Applying the same state from the master completes immediately, but with the note that state completed with the ERROR.

master# salt 'prometheus*' state.apply custom_minion_state -l debug
[DEBUG   ] Missing configuration file: /root/.saltrc
[DEBUG   ] MasterEvent PUB socket URI: /var/run/salt/master/master_event_pub.ipc
[DEBUG   ] MasterEvent PULL socket URI: /var/run/salt/master/master_event_pull.ipc
[DEBUG   ] Initializing new AsyncZeroMQReqChannel for ('/etc/salt/pki/master', 'master', 'tcp://[::]:4506', 'clear')
[DEBUG   ] Connecting the Minion to the Master URI (for the return server): tcp://[::]:4506
[DEBUG   ] Trying to connect to: tcp://[::]:4506
[DEBUG   ] Closing AsyncZeroMQReqChannel instance
[DEBUG   ] LazyLoaded local_cache.get_load
[DEBUG   ] Reading minion list from /var/cache/salt/master/jobs/02/a26ac9e846136c8148eb8e74c4e1507421289c141e915aba2f429e146a8134/.minions.p
[DEBUG   ] get_iter_returns for jid 20200525163928599898 sent to {'prometheus'} will timeout at 18:39:33.605811
[DEBUG   ] jid 20200525163928599898 return from prometheus
[DEBUG   ] return event: {'prometheus': {'ret': {}, 'out': 'highstate', 'retcode': 2, 'jid': '20200525163928599898'}}
[DEBUG   ] LazyLoaded highstate.output
prometheus:

Summary for prometheus
-----------
Succeeded: 0
Failed:   0
-----------
Total states run:    0
Total run time:  0.000 ms
[DEBUG   ] jid 20200525163928599898 found all minions {'prometheus'}
[DEBUG   ] Closing IPCMessageSubscriber instance
ERROR: Minions returned with non-zero exit code

About this issue

  • Original URL
  • State: closed
  • Created 4 years ago
  • Comments: 48 (36 by maintainers)

Most upvoted comments

@waynew @max-arnold Works for me after downgrading pyzmq to 18.0.1 and started hanging with pyzmq>=18.1.0.
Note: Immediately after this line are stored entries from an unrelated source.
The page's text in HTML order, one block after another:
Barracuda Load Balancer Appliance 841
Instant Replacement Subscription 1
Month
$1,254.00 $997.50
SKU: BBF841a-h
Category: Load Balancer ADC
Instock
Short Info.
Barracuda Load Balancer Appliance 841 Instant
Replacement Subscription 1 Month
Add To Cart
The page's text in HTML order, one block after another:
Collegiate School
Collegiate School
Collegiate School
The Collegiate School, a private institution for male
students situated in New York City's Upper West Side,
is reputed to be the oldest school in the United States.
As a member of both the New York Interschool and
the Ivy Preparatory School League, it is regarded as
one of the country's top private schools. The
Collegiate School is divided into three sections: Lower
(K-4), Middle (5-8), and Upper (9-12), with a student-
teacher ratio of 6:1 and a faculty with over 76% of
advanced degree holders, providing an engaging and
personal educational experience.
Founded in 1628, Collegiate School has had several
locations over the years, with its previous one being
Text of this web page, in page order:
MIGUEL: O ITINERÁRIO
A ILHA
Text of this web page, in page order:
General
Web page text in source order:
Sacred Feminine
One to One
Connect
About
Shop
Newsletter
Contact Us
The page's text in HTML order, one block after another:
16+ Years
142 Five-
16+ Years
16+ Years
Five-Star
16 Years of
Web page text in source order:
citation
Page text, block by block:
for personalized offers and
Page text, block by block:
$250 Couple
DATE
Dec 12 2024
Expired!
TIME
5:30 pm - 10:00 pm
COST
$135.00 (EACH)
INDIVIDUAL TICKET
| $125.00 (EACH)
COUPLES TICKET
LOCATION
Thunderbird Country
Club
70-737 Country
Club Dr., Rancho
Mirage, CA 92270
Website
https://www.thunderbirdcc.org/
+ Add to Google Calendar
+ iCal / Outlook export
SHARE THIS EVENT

IMO, the issue is pretty serious. Could it be considered for 3001.2? Waiting till 3002 (October?) is too much…

The bug does not sit in pyzmq but rather libzmq. I built pyzmq 18.0.0 with zmq 4.3.2 and got the hang! The break happened when they went from zmq 4.3.1 to 4.3.2. Note: When I ran libzmq tests I go no fails.
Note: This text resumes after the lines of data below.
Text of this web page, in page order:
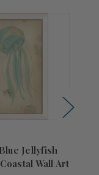
Jellyfish
Wall Art
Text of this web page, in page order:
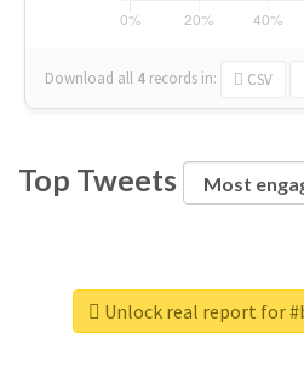
Download all 4 records in: CSV
Top Tweets
Unlock real report for
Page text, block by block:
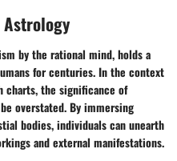
by the rational mind, holds a
for centuries. In the context
charts, the significance of
overstated. By immersing
bodies, individuals can unearth
and external manifestations.
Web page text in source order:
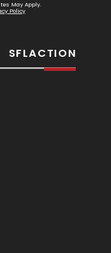
May Apply.
Policy
SFLACTION
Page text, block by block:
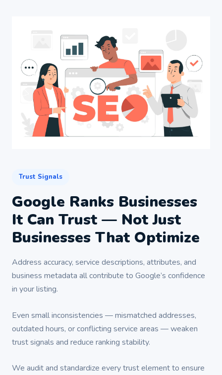
Trust Signals
Google Ranks Businesses
It Can Trust — Not Just
Businesses That Optimize
Address accuracy, service descriptions, attributes, and
business metadata all contribute to Google’s confidence
in your listing.
Even small inconsistencies — mismatched addresses,
outdated hours, or conflicting service areas — weaken
trust signals and reduce ranking stability.
We audit and standardize every trust element to ensure
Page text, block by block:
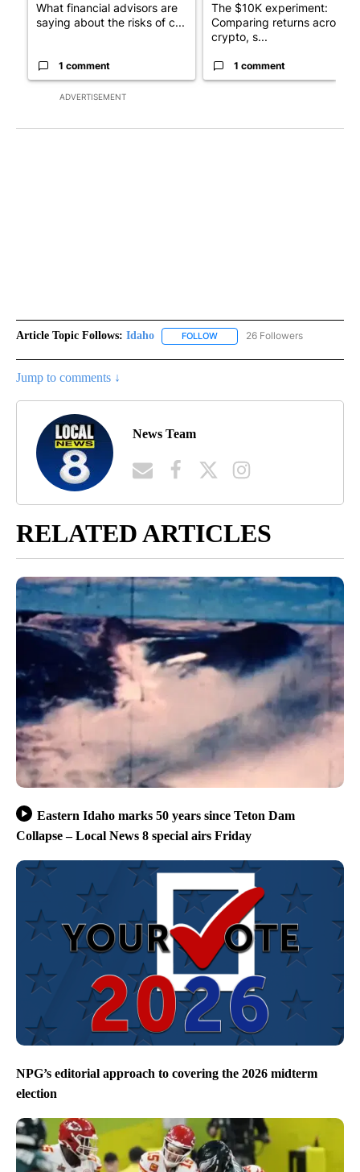
ADVERTISEMENT
What financial advisors are
saying about the risks of c...
1 comment
The $10K experiment:
Comparing returns across
crypto, s...
1 comment
Article Topic Follows: Idaho FOLLOW FOLLOW "IDAHO" TO RECEIVE
26 Followers
Jump to comments ↓
News Team
RELATED ARTICLES
Eastern Idaho marks 50 years since Teton Dam
Collapse – Local News 8 special airs Friday
NPG’s editorial approach to covering the 2026 midterm
election
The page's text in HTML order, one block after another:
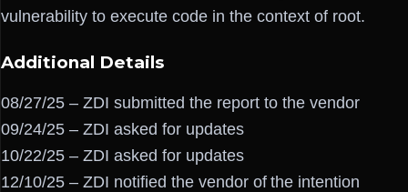
vulnerability to execute code in the context of root.
Additional Details
08/27/25 – ZDI submitted the report to the vendor
09/24/25 – ZDI asked for updates
10/22/25 – ZDI asked for updates
12/10/25 – ZDI notified the vendor of the intention
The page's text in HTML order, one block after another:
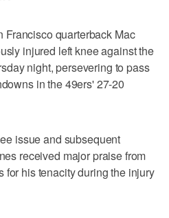
quarterback Mac
injured left knee against the
night, persevering to pass
in the 49ers' 27-20
issue and subsequent
received major praise from
for his tenacity during the injury
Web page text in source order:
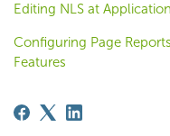
Editing NLS at
Configuring Page
Features
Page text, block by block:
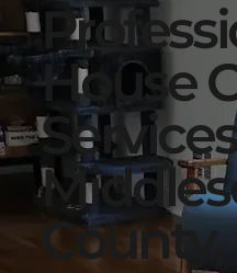
House
County,
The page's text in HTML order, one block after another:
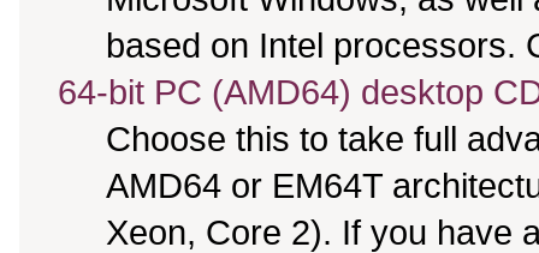
based on Intel processors.
64-bit PC (AMD64) desktop
Choose this to take full
AMD64 or EM64T
Xeon, Core 2). If you have

i’m sorry but i downgraded from libzmq 4.3.2 to libzmq 4.3.1 and it still hangs.

The bug does not sit in pyzmq but rather libzmq. I built pyzmq 18.0.0 with zmq 4.3.2 and got the hang! The break happened when they went from zmq 4.3.1 to 4.3.2. Note: When I ran libzmq tests I go no fails.
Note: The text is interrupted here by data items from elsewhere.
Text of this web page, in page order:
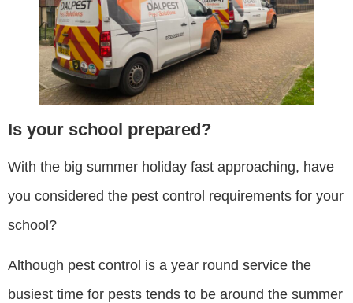
Is your school prepared?
With the big summer holiday fast approaching, have
you considered the pest control requirements for your
school?
Although pest control is a year round service the
busiest time for pests tends to be around the summer
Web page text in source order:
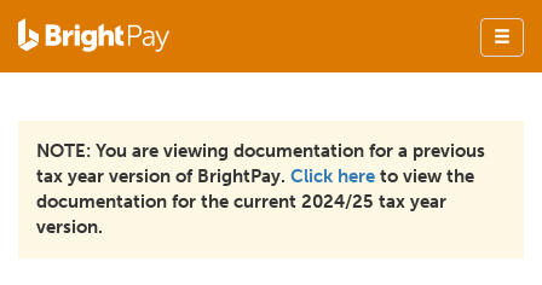
NOTE: You are viewing documentation for a previous
tax year version of BrightPay. Click here to view the
documentation for the current 2024/25 tax year
version.
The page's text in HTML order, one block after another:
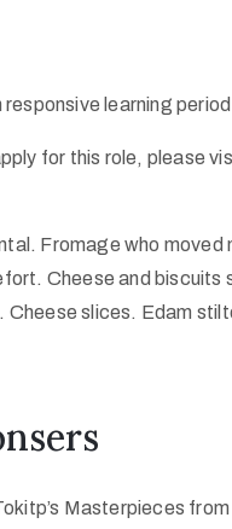
learning
for this role, please
Fromage who
Cheese and biscuits
slices. Edam
Masterpieces
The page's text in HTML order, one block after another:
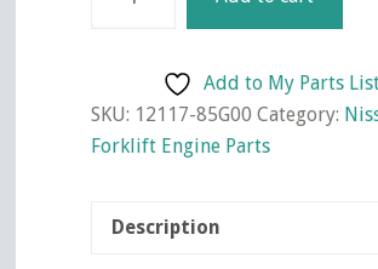
Nissan
Set
(4)
quantity
Add to My Parts
SKU: 12117-85G00 Category:
Forklift Engine Parts
Description
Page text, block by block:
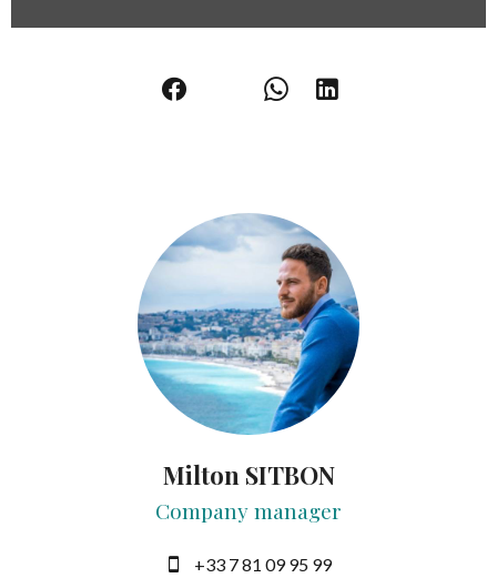
Milton SITBON
Company manager
+33 7 81 09 95 99
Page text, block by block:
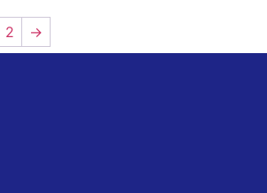
2 →
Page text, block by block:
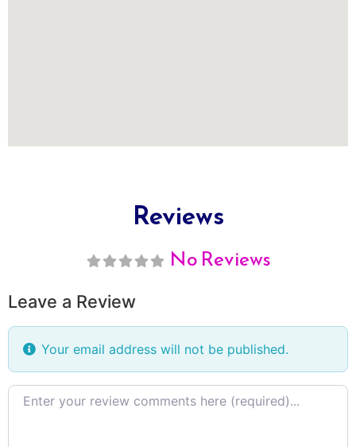
Reviews
No Reviews
Leave a Review
Your email address will not be published.
Review
text
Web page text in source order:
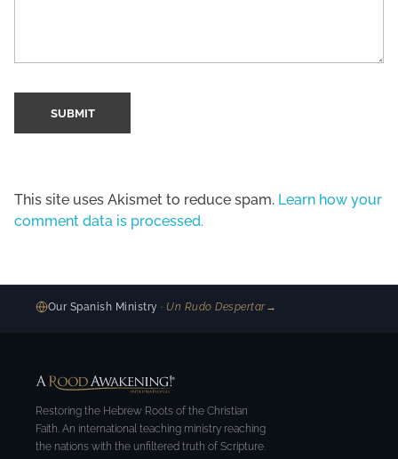
This site uses Akismet to reduce spam. Learn how your
comment data is processed.
Our Spanish Ministry· Un Rudo Despertar→
Restoring the Hebrew Roots of the Christian
Faith. An international teaching ministry reaching
the nations with the unfiltered truth of Scripture.

@DmitryKuzmenko @waynew @max-arnold @cmcmarrow unfortunately I can’t invest much time into further debugging of this one, but a number of quick experiments shows that downgrading pyzmq to 18.0.1 also resolves an issue for us (Ubuntu 20.04 / Python 3.8.2 / libzmq 4.3.2). We’ve switched to TCP transport until there’s no clean fix.

@sagetherage thanks!

@cmcmarrow please let me know if there’s anything I could provide in order to help address this one as soon as possible. I’d also be happy to run a few tests once a fix is available. TIA!

Thank you @defanator, this is a critical issue and we attempted to fix it the 3001.1 point release, but other competing priorities and some core team members not being able to reproduce it, caused us to delay.

The issue and the fix is moved to be committed in the Magnesium release. The engineer assigned has reproduced it and will provide a fix. We tried here and didn’t succeed.

Testing 3001 release on Ubuntu 20.04. It still hangs after every state.apply.